_Problem_
Within the lines below, the span from the line with "A continuación, se" to the line with "box as [x1, y1, x2, y2].", both ends included, is to be reproduced exactly, with pictures omitted.

_Data for the task_
════════════════
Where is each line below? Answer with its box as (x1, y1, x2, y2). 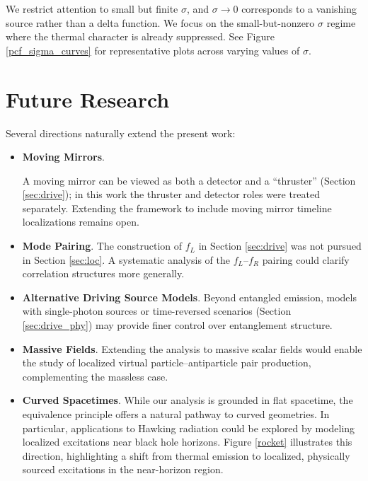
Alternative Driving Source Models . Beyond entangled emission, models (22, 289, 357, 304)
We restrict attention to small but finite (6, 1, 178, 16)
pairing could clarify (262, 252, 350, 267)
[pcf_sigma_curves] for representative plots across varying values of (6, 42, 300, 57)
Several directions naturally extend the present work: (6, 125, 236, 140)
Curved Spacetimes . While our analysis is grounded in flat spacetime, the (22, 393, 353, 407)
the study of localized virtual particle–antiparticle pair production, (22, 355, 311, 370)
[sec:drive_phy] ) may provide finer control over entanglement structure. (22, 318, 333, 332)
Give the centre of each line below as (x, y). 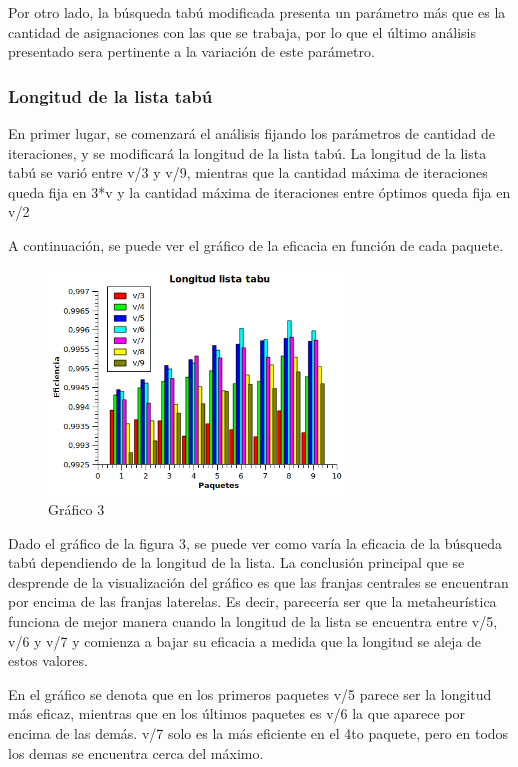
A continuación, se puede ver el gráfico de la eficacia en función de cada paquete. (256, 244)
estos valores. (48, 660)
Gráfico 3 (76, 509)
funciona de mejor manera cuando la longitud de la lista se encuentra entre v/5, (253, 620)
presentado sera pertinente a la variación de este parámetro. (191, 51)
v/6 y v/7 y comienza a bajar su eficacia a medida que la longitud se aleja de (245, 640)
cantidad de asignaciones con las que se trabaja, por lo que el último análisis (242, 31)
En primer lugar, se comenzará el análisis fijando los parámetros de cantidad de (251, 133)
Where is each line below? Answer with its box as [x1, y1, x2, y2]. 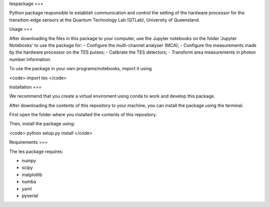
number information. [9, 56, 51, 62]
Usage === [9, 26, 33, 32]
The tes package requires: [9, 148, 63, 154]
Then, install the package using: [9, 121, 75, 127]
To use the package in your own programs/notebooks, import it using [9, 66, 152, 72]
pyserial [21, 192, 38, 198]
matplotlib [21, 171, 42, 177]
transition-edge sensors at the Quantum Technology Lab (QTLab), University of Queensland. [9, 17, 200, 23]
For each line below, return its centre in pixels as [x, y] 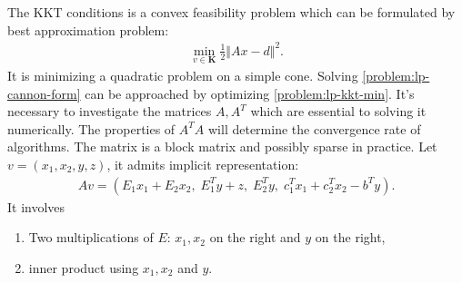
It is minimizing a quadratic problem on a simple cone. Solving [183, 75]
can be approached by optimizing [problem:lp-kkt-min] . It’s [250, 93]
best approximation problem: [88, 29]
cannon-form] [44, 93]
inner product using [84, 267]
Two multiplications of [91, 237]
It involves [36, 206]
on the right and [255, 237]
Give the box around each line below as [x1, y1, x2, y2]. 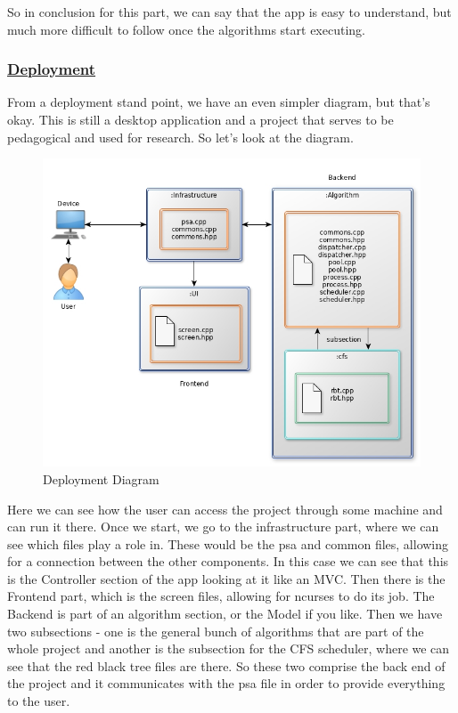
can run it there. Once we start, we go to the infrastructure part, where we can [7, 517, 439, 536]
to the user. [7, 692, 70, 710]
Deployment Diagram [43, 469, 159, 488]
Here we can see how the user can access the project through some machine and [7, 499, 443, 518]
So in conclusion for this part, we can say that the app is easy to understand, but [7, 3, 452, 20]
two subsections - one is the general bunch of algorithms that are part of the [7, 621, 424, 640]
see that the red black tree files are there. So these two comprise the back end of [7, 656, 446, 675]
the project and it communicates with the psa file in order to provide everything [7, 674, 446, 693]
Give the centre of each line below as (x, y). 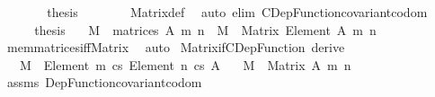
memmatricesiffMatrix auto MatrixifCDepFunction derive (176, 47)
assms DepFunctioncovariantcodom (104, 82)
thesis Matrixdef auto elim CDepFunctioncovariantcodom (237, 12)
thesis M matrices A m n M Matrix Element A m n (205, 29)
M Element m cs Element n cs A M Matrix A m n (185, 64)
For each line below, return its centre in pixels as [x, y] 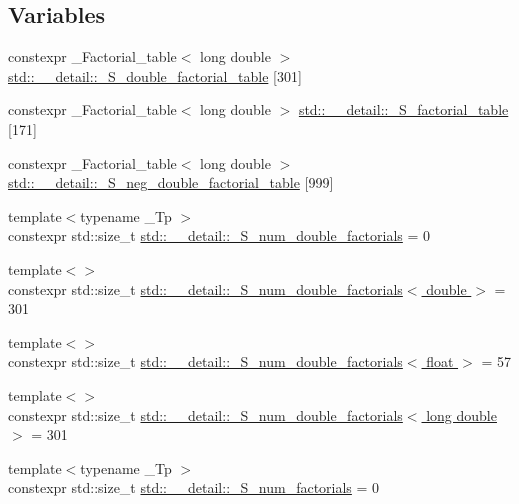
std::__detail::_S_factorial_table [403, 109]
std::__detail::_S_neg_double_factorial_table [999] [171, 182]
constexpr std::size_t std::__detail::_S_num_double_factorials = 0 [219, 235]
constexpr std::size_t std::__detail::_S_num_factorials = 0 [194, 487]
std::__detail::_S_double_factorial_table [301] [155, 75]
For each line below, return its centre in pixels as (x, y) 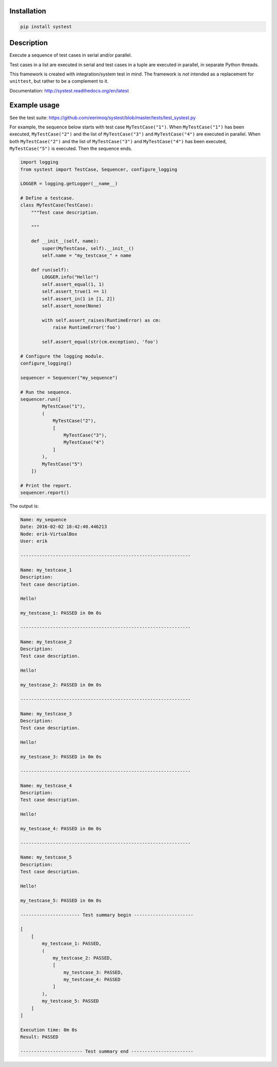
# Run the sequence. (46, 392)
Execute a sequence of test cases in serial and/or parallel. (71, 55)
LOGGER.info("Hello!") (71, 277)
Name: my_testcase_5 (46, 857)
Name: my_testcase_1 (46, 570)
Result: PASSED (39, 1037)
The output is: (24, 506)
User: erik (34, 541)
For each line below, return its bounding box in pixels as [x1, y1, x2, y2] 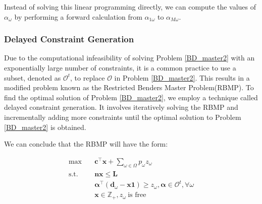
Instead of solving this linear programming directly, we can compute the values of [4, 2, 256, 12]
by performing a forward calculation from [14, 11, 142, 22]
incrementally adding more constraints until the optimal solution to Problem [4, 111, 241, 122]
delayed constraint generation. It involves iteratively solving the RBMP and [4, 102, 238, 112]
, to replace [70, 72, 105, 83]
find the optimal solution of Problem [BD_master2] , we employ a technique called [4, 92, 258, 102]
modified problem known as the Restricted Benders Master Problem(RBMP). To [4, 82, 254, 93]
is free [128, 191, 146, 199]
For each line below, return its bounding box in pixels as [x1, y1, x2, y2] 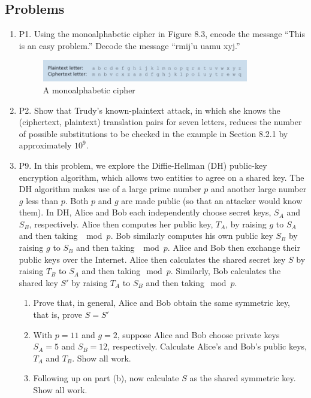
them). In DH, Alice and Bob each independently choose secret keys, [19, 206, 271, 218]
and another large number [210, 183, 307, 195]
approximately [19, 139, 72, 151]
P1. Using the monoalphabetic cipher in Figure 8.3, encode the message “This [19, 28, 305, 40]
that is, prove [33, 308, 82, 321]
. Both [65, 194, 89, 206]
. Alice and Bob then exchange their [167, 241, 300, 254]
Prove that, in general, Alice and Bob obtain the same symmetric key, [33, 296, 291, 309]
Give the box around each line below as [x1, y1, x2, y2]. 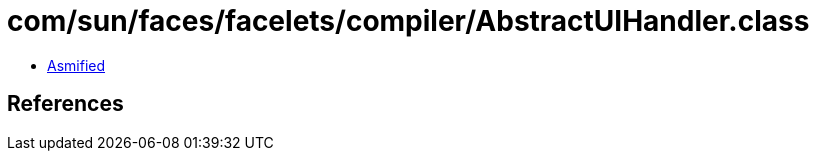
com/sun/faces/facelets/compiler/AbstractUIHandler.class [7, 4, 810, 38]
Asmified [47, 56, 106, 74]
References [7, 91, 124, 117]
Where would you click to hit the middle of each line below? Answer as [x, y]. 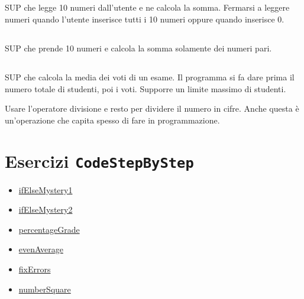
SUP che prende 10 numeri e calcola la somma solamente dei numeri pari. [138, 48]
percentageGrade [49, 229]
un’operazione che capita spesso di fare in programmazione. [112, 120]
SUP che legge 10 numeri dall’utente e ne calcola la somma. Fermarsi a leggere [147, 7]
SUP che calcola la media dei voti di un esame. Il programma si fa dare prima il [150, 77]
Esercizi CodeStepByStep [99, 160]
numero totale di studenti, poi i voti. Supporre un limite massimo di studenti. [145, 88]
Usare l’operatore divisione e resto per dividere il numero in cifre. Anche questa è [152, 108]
════════════════
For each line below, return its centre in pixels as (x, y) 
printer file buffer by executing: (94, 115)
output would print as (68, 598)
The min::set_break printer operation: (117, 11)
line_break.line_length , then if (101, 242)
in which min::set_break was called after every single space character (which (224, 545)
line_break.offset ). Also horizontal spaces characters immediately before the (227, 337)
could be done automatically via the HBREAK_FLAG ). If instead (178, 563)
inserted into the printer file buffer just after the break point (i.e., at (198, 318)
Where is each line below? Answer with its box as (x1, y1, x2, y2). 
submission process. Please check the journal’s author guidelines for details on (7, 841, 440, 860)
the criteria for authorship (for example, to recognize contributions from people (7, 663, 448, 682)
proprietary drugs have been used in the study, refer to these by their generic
════════════════
_Completed exercise_
A continuación, se puede ver el gráfico de la eficacia en función de cada paquete. (256, 244)
estos valores. (48, 660)
Gráfico 3 (76, 509)
funciona de mejor manera cuando la longitud de la lista se encuentra entre v/5, (253, 620)
presentado sera pertinente a la variación de este parámetro. (191, 51)
v/6 y v/7 y comienza a bajar su eficacia a medida que la longitud se aleja de (245, 640)
cantidad de asignaciones con las que se trabaja, por lo que el último análisis (242, 31)
En primer lugar, se comenzará el análisis fijando los parámetros de cantidad de (251, 133)
Where is each line below? Answer with its box as [x1, y1, x2, y2]. 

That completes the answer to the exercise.